The labs will reach their absorption moment on a timeline I’m not going to pretend to know. AI is moving fast enough that the cycle that took streetwear fifteen years could compress to five, or two, or fold into something else entirely if world models or robotics or whatever comes next reorders the field. What I know is the shape of the arc, not the schedule. The energy will move. r/LocalLLaMA will have either won — open-weight models running on owned hardware as the diagnostic — or it will have been absorbed into the labs’ next product layer, which is the same outcome Preston diagnosed for the skate shop that became the Foot Locker SKU. Amapiano will have a Beyoncé feature or it will already have moved on. Funk bruxaria’s DJ K will have a major-label deal or he will have refused one and named the refusal. Saudi underground will have its co-option crisis or its disappearance. The labs will have their absorption moment, and the artifact that announces it will be a memo none of us are reading carefully enough yet. Probably one of the labs will buy its name back the way Preston bought his back from New Guards Group in July 2025 — and put on a FREE AT LAST T-shirt the way he did — and the discourse will catch the buyback two days late. Probably one of them won’t get the chance.
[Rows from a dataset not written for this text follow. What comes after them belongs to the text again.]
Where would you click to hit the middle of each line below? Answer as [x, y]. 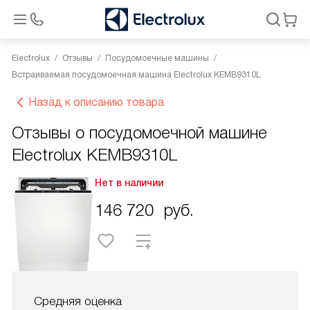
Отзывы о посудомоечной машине [139, 133]
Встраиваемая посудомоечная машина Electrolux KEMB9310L [136, 75]
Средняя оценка [78, 301]
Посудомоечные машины [157, 58]
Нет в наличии [129, 183]
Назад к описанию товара [96, 102]
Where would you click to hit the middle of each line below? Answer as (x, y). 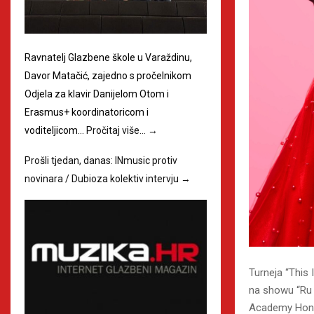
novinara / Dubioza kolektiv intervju (103, 179)
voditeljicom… (55, 131)
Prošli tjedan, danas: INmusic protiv (101, 161)
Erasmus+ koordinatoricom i (87, 112)
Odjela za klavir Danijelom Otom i (97, 94)
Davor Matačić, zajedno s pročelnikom (108, 76)
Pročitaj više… (117, 131)
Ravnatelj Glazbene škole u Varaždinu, (108, 58)
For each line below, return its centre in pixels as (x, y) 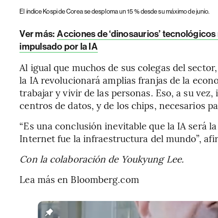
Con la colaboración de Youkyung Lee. (102, 158)
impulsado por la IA (59, 46)
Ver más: (38, 34)
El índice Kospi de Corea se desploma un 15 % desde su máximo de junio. (115, 11)
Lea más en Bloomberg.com (79, 179)
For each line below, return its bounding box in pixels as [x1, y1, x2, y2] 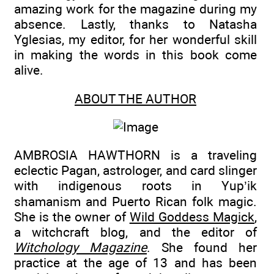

The energy that left streetwear didn’t go to one place. It went to many. To amapiano in Joburg, to funk bruxaria in São Paulo’s favelas, to r/LocalLLaMA on Discord, to the URX warehouse parties in Riyadh, to scenes that don’t yet have names because the people inside them are too busy making them to label them. It also went to three frontier labs in San Francisco who are publishing at the velocity of a subculture that doesn’t yet know it’s one. By the time anyone reads this with hindsight, there will be three new labs that didn’t exist when this essay was written, four old ones that closed, and a subculture in Lagos or Dhaka or somewhere I am not yet reading from that will be doing what the labs are doing now. The balance sheet is the brand book. The accountant gets there first.
Tomorrow morning I will be at the desk again. The artifact I haven’t read yet will already be sitting in the third paragraph of an interview I haven’t found.
I have been one of the people inside the room where this gets made. The accountant gets there first because the accountant is me.